We are creating a decoder function with the following code:
function Decoder(bytes, port) { // Decode an uplink message from a buffer // (array) of bytes to an object of fields. var decoded = {}; if (port === 2) { if ( bytes[0] === 0 ) { decoded.latitude = ((bytes[4]*256.0)+bytes[5])*256.0+bytes[6]; decoded.latitude = (decoded.latitude / 93206.75) - 90; decoded.longitude = ((bytes[7])*256+bytes[8])*256+bytes[9]; decoded.longitude = (decoded.longitude / 46603.375 ) -180; decoded.altitude = (bytes[1]*256)+bytes[2]; decoded.hdop = bytes[3]/10.0; } decoded.raw=""; for ( var k = 0 ; k < 10 ; k++ ) decoded.raw += (bytes[k]<16)?"0"+bytes[k].toString(16):bytes[k].toString(16); decoded.time=Math.round(new Date().getTime()/1000); } return decoded; }
This will create structure like this:
{ "altitude": 450, "hdop": 1.2, "latitude": 45.XXX, "longitude": 3.XXX, "raw": "00xxxxxxxxxxxxxxx", "time": 1535624585 }
Now we need to send this structure to the ttnmapper service.
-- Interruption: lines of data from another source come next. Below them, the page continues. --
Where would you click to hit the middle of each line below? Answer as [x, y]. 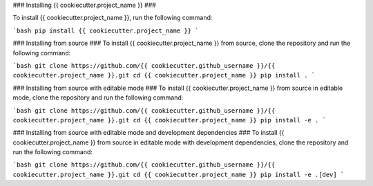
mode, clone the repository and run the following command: [98, 97]
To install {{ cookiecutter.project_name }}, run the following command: [113, 18]
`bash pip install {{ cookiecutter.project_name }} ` [106, 30]
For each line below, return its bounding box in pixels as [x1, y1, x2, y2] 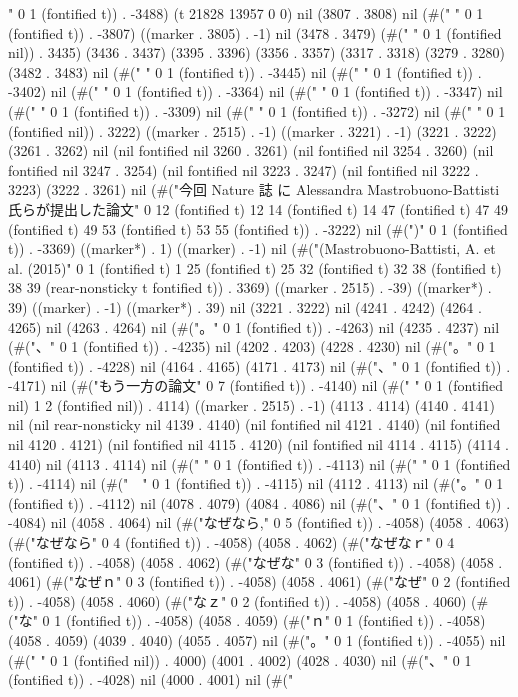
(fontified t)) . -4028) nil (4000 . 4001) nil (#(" [8, 669, 294, 690]
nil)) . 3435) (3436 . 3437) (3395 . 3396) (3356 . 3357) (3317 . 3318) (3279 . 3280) [8, 42, 505, 63]
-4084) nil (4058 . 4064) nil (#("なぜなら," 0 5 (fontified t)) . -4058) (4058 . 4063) [8, 512, 510, 533]
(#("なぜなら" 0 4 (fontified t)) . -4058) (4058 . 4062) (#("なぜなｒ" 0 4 [8, 532, 455, 553]
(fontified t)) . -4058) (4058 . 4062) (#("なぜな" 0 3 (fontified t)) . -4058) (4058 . [8, 551, 503, 572]
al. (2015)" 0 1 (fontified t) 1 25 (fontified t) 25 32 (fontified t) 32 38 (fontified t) [8, 257, 502, 278]
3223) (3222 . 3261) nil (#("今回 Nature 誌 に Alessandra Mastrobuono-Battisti [8, 179, 500, 200]
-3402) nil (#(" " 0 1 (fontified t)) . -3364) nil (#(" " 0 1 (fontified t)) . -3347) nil [8, 81, 503, 102]
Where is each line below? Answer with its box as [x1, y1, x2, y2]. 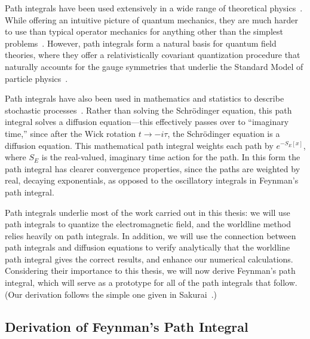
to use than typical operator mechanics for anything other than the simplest [5, 25, 283, 38]
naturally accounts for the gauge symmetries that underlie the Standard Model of [5, 60, 303, 72]
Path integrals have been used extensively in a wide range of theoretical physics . [5, 2, 303, 14]
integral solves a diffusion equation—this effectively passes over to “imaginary [5, 115, 289, 128]
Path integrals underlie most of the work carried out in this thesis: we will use [5, 206, 290, 218]
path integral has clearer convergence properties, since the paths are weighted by [5, 162, 300, 175]
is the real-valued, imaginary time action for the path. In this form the [41, 151, 300, 163]
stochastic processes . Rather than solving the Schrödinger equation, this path [5, 103, 292, 116]
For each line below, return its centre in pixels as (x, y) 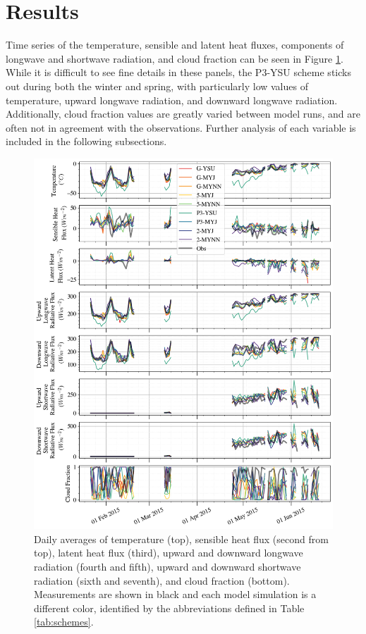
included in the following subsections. (86, 141)
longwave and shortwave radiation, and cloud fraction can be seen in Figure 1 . (175, 58)
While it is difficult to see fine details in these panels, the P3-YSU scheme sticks (178, 72)
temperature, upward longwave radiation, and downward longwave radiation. (172, 100)
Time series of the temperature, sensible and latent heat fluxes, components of (175, 45)
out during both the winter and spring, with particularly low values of (157, 86)
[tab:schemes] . (64, 622)
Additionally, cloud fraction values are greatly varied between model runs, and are (183, 114)
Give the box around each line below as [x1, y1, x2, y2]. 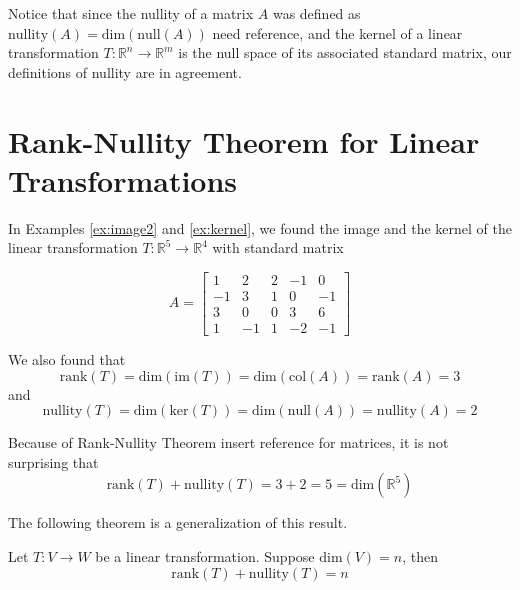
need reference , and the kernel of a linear [212, 22, 463, 43]
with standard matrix [212, 237, 344, 258]
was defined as [272, 3, 361, 23]
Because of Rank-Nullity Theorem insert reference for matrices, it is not [8, 432, 449, 453]
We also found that [8, 349, 126, 369]
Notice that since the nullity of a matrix [8, 3, 254, 23]
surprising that [8, 451, 99, 472]
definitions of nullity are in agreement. [8, 61, 242, 82]

This operation is simple thanks to the prepackaged Integrations existing in TTN. You click on Integration tab
And create a new integration. Then you need to select TTNMapper integration:
Once done you just need to specify a ProcessID and an Email. The other can be left empty. Click on Add Integration and you’re done.
Now your device is starting to push its geolocation data to ttn mapper service and your coverage is added to the map. To see it in real time you need to go to Advanced map Options from the menu and enter your deviceID like in the following screen. Then you can click on Map and show the coverage results:
The main map is refreshed differently so you need to wait a bit to see your coverage to appear on it.
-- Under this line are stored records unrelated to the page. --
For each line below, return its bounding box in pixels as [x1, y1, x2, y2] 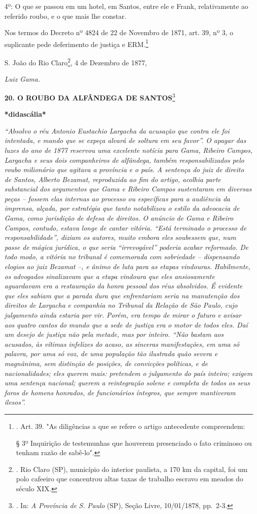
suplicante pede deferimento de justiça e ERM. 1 [4, 37, 148, 49]
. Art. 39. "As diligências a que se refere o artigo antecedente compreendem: [16, 421, 245, 431]
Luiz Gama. [4, 74, 40, 84]
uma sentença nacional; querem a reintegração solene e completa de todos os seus [4, 377, 250, 388]
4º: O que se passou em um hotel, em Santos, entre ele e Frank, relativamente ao [4, 1, 249, 11]
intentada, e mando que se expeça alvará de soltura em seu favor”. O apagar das [4, 135, 246, 145]
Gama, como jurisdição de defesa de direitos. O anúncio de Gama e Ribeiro [4, 213, 233, 223]
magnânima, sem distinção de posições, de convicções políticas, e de [4, 358, 208, 368]
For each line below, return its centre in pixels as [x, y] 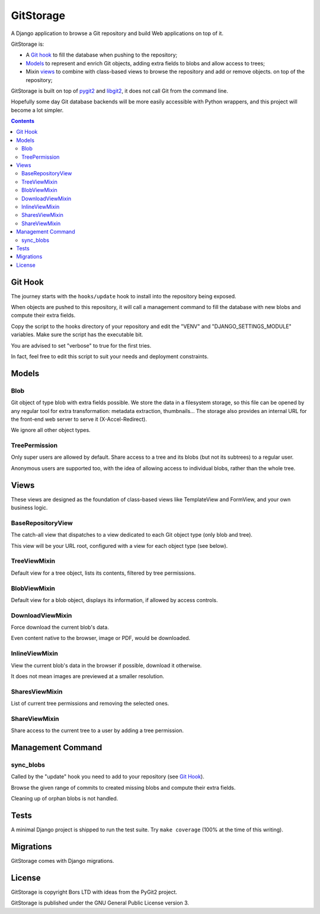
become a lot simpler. [37, 110]
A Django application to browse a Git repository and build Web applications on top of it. [117, 33]
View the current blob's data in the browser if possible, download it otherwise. [106, 665]
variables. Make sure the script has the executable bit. [77, 335]
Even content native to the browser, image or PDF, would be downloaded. [101, 638]
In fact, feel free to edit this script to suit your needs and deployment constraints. [110, 356]
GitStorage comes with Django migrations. [63, 861]
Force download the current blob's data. [60, 628]
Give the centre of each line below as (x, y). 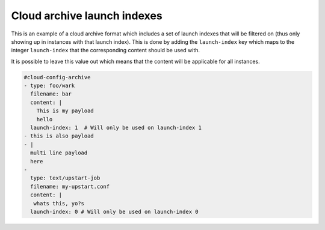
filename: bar (51, 94)
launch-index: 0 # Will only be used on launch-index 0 (114, 211)
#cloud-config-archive (57, 77)
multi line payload (59, 153)
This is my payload (65, 111)
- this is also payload (59, 136)
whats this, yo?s (59, 203)
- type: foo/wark (49, 86)
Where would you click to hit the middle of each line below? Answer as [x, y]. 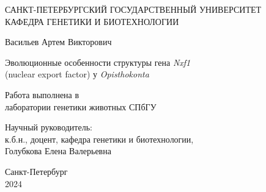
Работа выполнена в [42, 94]
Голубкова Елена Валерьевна [58, 151]
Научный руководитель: [49, 127]
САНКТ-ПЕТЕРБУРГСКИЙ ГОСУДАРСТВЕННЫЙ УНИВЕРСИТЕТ [133, 9]
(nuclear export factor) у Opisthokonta [77, 74]
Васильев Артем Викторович [58, 42]
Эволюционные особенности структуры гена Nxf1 [98, 62]
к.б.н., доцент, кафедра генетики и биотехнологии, [99, 139]
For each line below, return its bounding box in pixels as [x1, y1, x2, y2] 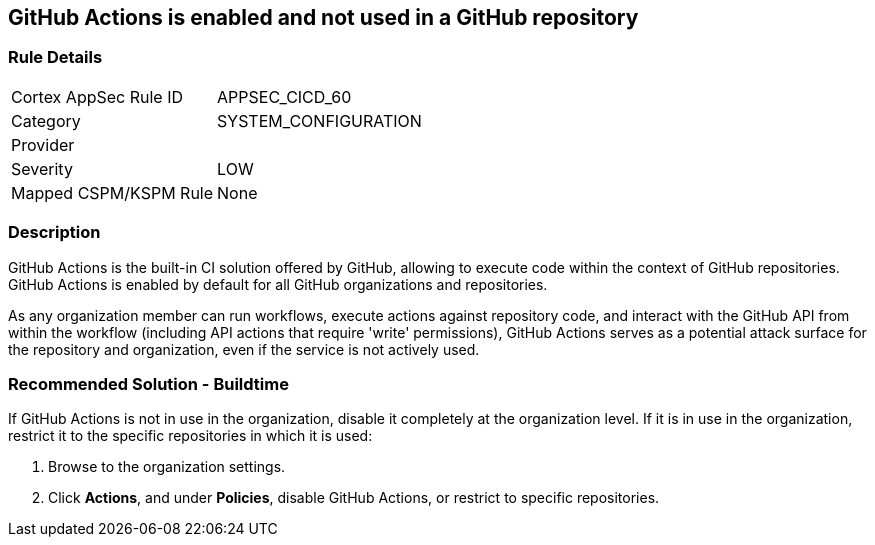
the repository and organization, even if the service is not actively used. [8, 340, 480, 358]
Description [8, 222, 101, 243]
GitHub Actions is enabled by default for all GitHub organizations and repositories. [8, 275, 548, 293]
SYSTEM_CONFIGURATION [217, 110, 422, 131]
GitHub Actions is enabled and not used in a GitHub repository [8, 5, 639, 30]
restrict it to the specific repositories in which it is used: [8, 427, 373, 445]
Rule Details [8, 47, 103, 68]
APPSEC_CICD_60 [217, 86, 352, 107]

Take you a lot jpmeijers for that really useful tool and the support you gave me for debugging getting started 😉 you rocks !
Conclusion about Arduino MKRWAN 1300
This board have some nice things : price, accessibility, size, arduino… that’s great. The problem is the same as for MKRFox 1200: these board have some of the worst peace of code I ever seen to make them running. The MKWAN code is durty, with no comments, included in a global .h file… All what you start to learn to not do at school. As a consequence the stability is really bad. Some concrete example:
- With no delay between init and connect your crash the LoRaWan stack
- The reset button crash the LoRaWan stack you need to power on/off
- Once the communication has failed 1 time it won’t be back after.
- The spread factor is not always respected with no feedback… this create duty-cycle non respect and impacts your code. Assuming there are good reason but not documented.
- Once start failing the library always failing (even with good coverage) with no explanation.
- Serial Cable was jamming the GPS. As a consequence the location is false (about 200 meters) and the altitude is totally wrong… Once on a power-bank that was solved. So be careful.